:: Items listed in a dataset ::
════════════════
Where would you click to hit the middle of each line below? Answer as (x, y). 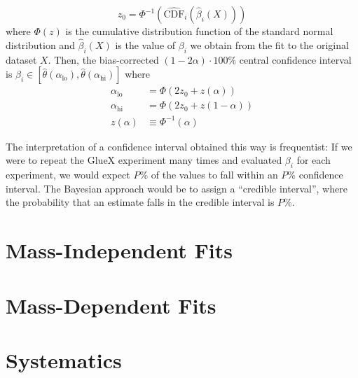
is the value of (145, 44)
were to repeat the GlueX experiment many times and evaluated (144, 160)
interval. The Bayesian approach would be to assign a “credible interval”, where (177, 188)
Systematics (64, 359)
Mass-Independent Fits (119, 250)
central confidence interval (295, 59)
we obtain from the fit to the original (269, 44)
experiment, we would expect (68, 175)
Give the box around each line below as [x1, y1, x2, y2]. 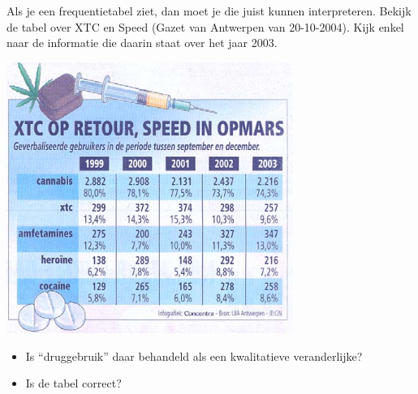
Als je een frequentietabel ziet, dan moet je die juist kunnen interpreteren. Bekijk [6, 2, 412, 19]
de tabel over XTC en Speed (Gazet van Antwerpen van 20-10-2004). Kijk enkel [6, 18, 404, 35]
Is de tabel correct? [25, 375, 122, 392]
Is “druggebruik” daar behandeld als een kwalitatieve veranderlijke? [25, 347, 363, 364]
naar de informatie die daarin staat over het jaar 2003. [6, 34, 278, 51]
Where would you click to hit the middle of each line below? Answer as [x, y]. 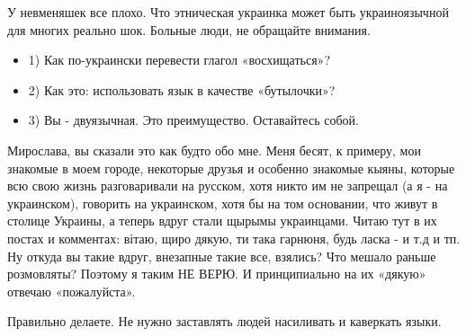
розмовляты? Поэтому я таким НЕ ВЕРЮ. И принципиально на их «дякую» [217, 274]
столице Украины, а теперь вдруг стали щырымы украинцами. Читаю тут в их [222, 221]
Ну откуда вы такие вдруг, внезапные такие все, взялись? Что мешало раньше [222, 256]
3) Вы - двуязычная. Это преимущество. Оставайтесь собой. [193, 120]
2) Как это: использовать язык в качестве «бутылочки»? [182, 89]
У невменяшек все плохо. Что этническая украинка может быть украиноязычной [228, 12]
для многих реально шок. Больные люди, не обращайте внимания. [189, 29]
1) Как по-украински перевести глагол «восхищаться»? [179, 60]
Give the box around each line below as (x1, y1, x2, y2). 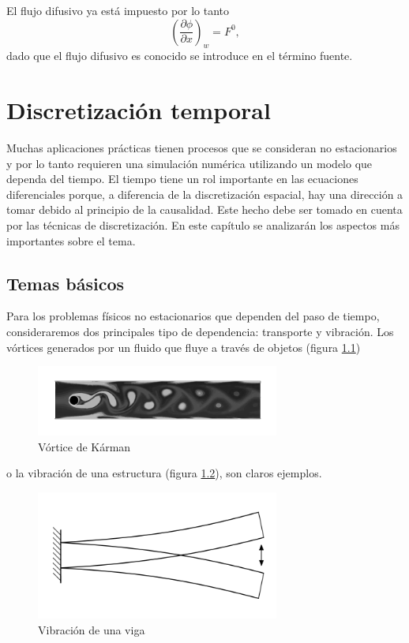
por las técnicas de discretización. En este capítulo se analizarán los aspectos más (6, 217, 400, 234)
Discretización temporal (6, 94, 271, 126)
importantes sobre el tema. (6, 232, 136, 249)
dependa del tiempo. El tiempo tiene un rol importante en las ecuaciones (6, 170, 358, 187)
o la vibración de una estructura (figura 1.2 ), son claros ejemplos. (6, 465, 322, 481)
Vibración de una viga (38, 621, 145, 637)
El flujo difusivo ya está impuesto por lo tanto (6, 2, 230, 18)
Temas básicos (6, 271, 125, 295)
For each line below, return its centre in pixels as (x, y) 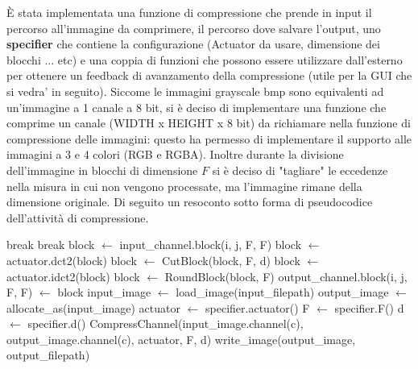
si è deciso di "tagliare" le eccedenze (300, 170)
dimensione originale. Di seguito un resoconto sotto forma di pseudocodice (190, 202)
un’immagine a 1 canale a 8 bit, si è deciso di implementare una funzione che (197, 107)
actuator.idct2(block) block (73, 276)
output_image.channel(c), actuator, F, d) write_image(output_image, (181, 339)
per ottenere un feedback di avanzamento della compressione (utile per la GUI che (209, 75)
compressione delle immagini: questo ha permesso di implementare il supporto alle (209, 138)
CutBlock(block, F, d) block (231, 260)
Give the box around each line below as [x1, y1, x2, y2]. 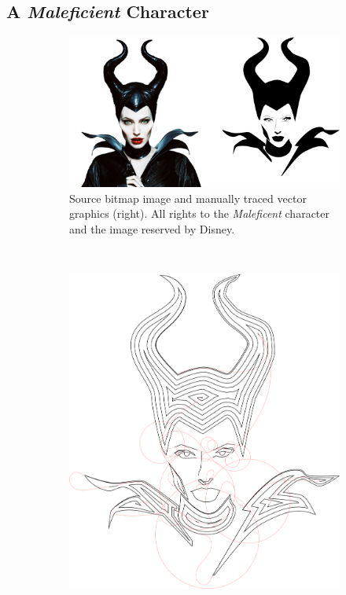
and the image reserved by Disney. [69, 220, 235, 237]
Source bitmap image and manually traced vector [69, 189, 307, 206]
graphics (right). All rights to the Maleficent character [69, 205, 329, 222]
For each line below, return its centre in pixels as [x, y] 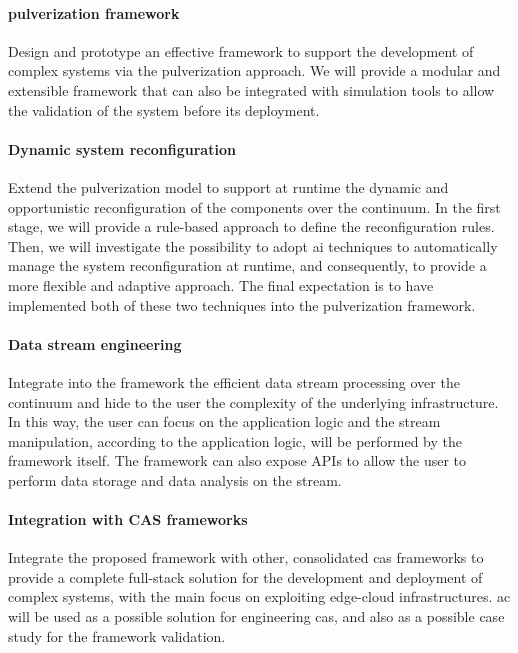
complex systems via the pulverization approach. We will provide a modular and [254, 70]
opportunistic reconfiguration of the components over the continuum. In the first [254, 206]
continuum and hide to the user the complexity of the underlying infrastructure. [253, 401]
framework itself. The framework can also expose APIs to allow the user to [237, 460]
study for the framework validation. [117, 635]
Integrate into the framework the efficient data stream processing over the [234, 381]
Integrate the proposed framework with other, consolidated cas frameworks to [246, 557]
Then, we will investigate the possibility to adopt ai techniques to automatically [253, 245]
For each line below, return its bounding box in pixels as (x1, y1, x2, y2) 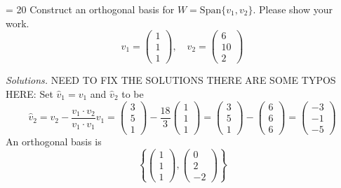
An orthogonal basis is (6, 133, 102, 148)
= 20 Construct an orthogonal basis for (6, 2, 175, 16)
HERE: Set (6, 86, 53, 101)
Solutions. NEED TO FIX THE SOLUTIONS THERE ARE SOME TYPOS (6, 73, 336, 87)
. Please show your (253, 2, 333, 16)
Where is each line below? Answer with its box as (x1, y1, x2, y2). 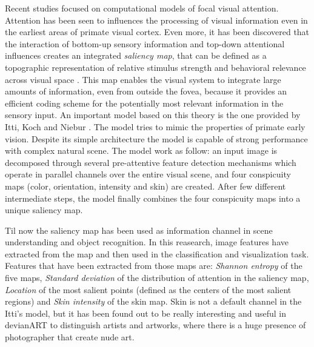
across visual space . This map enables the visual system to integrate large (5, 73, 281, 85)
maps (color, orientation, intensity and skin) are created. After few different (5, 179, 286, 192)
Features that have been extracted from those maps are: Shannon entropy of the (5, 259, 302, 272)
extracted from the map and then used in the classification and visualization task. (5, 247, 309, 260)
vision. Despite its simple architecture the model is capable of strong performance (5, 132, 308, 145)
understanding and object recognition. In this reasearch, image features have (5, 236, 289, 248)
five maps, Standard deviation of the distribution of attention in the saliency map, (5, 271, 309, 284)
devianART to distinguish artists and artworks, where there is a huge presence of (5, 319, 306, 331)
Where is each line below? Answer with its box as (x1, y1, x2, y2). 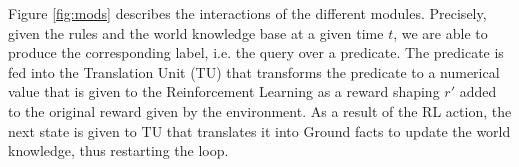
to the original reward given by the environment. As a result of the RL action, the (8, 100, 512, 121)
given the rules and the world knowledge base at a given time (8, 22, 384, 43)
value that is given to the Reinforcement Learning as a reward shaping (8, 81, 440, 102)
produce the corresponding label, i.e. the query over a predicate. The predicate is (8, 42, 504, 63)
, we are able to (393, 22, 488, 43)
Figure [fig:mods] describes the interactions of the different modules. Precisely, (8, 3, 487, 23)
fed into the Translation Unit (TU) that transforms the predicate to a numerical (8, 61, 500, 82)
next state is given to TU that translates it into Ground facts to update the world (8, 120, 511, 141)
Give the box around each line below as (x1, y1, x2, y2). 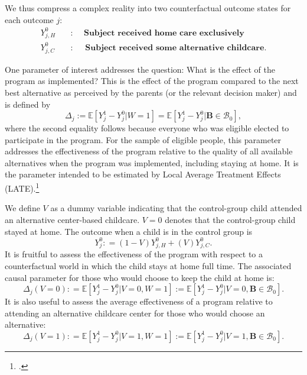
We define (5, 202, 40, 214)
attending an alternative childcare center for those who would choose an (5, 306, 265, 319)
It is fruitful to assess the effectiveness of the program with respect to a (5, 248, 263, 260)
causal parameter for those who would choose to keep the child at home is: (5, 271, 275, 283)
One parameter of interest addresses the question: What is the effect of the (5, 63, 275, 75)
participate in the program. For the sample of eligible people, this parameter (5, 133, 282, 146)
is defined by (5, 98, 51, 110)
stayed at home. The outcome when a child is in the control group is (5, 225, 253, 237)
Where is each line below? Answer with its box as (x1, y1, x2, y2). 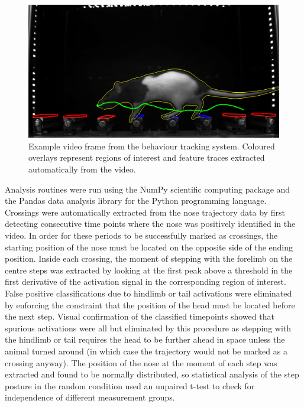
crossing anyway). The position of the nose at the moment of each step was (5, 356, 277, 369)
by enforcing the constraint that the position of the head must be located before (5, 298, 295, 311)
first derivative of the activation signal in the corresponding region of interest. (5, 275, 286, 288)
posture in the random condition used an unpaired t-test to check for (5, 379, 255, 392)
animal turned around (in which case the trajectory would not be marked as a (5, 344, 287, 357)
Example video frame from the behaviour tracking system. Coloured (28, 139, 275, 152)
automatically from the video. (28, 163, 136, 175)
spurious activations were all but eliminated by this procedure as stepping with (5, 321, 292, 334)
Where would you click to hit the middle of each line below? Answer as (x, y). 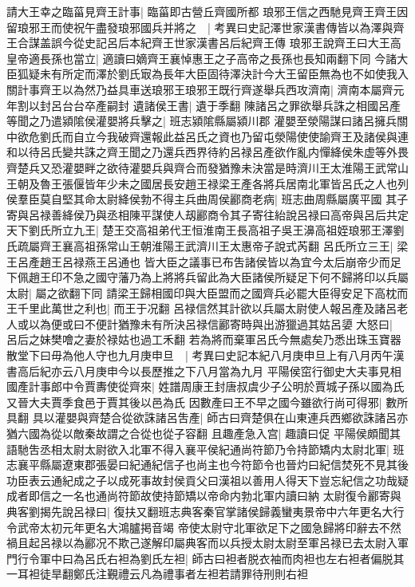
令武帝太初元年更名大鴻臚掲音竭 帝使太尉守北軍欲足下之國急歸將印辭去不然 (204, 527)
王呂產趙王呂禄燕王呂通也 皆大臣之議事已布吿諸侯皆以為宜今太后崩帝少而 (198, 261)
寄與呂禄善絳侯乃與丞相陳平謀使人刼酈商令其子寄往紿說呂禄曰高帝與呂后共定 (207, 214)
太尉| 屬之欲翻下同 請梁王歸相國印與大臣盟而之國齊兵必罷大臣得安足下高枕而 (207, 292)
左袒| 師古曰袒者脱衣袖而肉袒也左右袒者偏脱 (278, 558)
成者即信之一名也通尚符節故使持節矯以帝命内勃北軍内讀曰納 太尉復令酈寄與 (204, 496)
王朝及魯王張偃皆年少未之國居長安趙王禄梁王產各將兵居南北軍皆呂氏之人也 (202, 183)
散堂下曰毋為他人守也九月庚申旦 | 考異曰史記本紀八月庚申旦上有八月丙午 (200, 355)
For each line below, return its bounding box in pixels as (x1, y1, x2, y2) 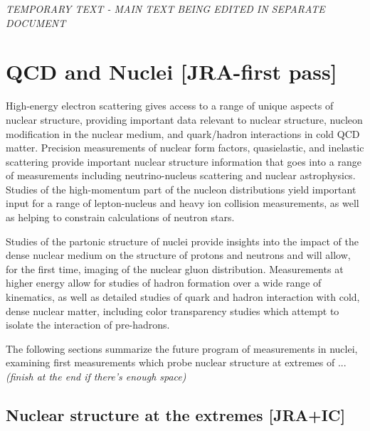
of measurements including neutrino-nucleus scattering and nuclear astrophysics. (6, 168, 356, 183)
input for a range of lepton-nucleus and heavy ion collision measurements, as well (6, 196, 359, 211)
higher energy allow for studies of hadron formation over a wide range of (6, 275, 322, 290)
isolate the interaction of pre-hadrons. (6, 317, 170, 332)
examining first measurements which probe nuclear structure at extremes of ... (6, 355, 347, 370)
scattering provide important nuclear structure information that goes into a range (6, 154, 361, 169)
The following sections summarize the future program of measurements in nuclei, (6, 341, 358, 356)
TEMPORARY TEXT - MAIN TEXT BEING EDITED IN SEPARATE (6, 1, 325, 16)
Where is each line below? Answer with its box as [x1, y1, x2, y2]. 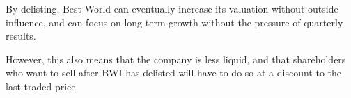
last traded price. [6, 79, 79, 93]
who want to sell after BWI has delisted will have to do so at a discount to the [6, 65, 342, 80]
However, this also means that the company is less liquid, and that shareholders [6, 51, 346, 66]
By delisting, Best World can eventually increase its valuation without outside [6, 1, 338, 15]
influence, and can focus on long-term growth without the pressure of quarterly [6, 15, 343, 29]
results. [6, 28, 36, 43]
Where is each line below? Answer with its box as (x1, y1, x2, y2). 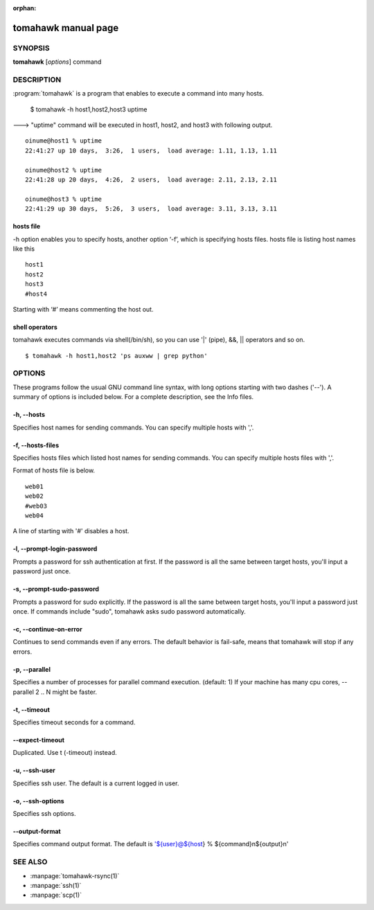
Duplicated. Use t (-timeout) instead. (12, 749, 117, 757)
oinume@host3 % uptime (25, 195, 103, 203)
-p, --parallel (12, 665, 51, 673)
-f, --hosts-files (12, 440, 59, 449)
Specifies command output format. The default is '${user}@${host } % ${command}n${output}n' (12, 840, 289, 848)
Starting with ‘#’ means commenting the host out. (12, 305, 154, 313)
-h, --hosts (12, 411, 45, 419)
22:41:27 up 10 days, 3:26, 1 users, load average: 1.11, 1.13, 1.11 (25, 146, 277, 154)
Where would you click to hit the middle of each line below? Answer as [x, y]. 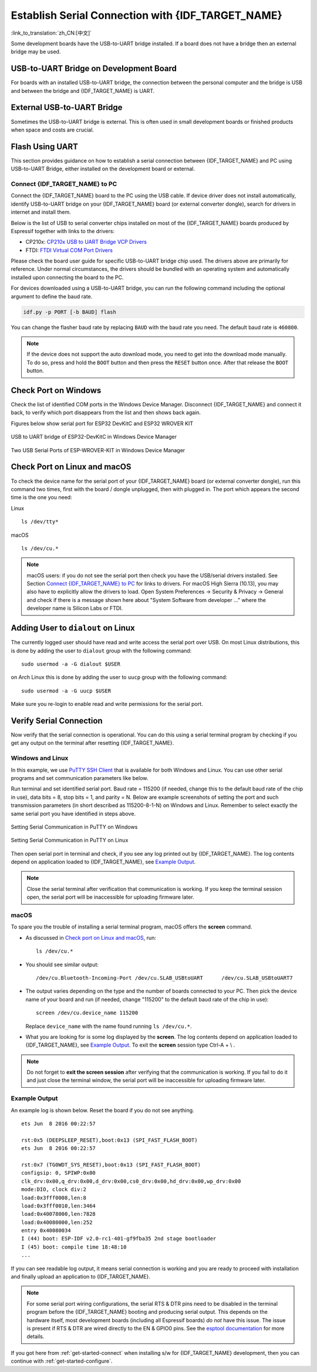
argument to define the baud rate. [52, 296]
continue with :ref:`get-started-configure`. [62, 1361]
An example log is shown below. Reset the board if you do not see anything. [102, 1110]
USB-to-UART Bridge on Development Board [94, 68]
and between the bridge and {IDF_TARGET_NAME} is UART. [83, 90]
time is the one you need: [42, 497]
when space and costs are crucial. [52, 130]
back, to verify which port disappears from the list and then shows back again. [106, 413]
════════════════
:: EXERCISE DIRECTIONS ::
Reproduce, word for word, every line from the start of the records down to and including the line with "experiment, we would expect (68, 175)"; skip the pictures.

:: PROBLEM SOLUTION ::
Where would you click to hit the middle of each line below? Answer as (x, y). 
is the value of (145, 44)
were to repeat the GlueX experiment many times and evaluated (144, 160)
interval. The Bayesian approach would be to assign a “credible interval”, where (177, 188)
Systematics (64, 359)
Mass-Independent Fits (119, 250)
central confidence interval (295, 59)
we obtain from the fit to the original (269, 44)
experiment, we would expect (68, 175)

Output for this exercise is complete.